So the wife got these eggs that were supposed to be fertilized, chicken eggs that is. A friend has hens and roosters and apparently lives in a place where both are copacetic with the neighbors, or at least in a place where the neighbors can’t do anything about it, which is to say they live near Eureka, whose motto, I think, is “anything goes.”

I could be wrong on that.

At any rate, it was about a dozen eggs, some white, some brown. She brought them home in a carton and they sat on the kitchen counter for a few days until she could find her old egg incubator. You might think they would go bad, but they don’t. They have to be a certain temperature (warmer than my kitchen counter) to start to develop. Plus, the humidity has to be right, too.

The incubator had been sitting in a box in storage for more than 20 years, but it still worked. So she put the eggs in there and then every day twice a day they had to be rotated. You can buy a fancy egg incubator that rotates ‘em automatically, but the goal was to do this as cheaply as possible.
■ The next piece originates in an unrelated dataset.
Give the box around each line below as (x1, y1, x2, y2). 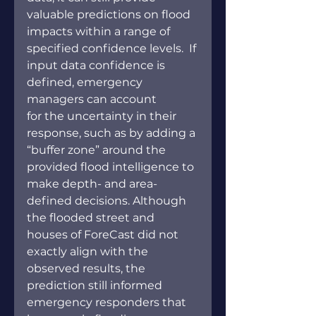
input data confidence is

I already have a couple of chickens and after a long winter hiatus they started laying again. I also managed to pick up a chick from Murdoch’s in February. (Actually I picked up two, betting that the second one, which wasn’t looking so hot would survive. It lived all of three hours.)

You can take a lot of things back to Murdoch’s. But you can’t take back a dead chick. Don’t ask me how I know this.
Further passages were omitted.